# What do you do when your tortoise dies?



## ejd71 (Mar 17, 2016)

Hi, I'm a newbie who's tortoise who has been in the family since 1954 has died. Elvis was my mum's 10th birthday present and she died 10 years this year. I'm at a loss and am looking for advice. Today I phoned the vet and asked them. They said burial or cremation but what do people do? People have asked am I keeping the shell. Is that something that's done? Please any advice will be gratefully received. Many thanks.


----------



## Anyfoot (Mar 17, 2016)

ejd71 said:


> Hi, I'm a newbie who's tortoise who has been in the family since 1954 has died. Elvis was my mum's 10th birthday present and she died 10 years this year. I'm at a loss and am looking for advice. Today I phoned the vet and asked them. They said burial or cremation but what do people do? People have asked am I keeping the shell. Is that something that's done? Please any advice will be gratefully received. Many thanks.


Hi and welcome to the forum. 
So sorry to hear of your loss. Can't help with your question but someone will be along to help you soon. What species of tort was he?


----------



## Merrick (Mar 17, 2016)

You can see if you can donate the body to a local university or burial are both things I have seen been done


----------



## Maggie Cummings (Mar 17, 2016)

First, please hug your Mom for me and tell her I lost my Bob in August, and still cry everyday.
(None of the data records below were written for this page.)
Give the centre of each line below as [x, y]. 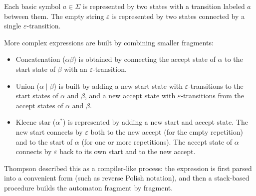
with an [76, 69]
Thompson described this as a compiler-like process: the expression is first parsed [128, 168]
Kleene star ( [36, 122]
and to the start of [44, 141]
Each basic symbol [32, 6]
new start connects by [49, 131]
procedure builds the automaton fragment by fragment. [89, 187]
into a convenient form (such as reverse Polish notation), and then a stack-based [127, 178]
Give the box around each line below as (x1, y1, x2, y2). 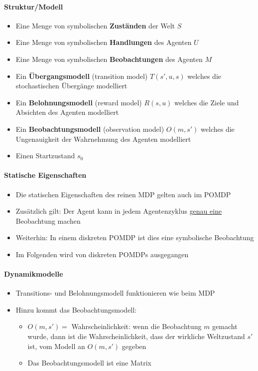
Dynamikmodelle (4, 269, 63, 279)
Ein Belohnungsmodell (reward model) (15, 97, 142, 107)
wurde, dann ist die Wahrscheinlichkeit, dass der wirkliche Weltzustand (27, 331, 245, 342)
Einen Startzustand (15, 150, 75, 161)
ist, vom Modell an (27, 341, 85, 351)
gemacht (212, 321, 238, 332)
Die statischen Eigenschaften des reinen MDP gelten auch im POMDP (15, 189, 231, 199)
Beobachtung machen (15, 215, 81, 226)
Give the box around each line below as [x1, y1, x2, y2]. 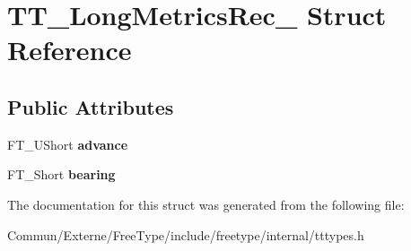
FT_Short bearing [7, 165, 116, 184]
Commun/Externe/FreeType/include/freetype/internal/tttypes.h [7, 225, 364, 244]
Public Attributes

She won't get over it. 
Bob was 125 pounds and I buried him in my back yard.
If you want the shell you have to put his body where animals can't get it, like on a roof, and let the sun and bugs clean out the shell. I personally think it's disrespectful to a beloved animal. I almost tried to keep Bob's. But hell, I don't want him running around naked in heaven....


----------



## Grandpa Turtle 144 (Mar 17, 2016)

Sorry to hear of your loss .


----------



## Speedy-1 (Mar 17, 2016)

*Hi and welcome , sorry for your loss ! *


----------



## MPRC (Mar 17, 2016)

My pets are buried in my yard in a safe place where I know they wont be disturbed.


----------



## harris (Mar 17, 2016)

How much did your mum love Elvis? Without sounding offensive, and assuming your mum is resting at a gravesite, you can get him cremated and sprinkle him on her grave if they were really close. I personally could not do the shell thing if I had one with me for 50+ yrs.


----------



## ejd71 (Mar 17, 2016)

Thank you for your replies and understanding. I don't feel comfortable about the shell business. I think burial will be the way I'll go. I can't believe he's gone. We discovered last year that he was actually a she and she had two eggs inside her!


----------



## Gillian M (Mar 17, 2016)

Hi and terribly sorry about your loss. "_Time heals all wounds_" as is said.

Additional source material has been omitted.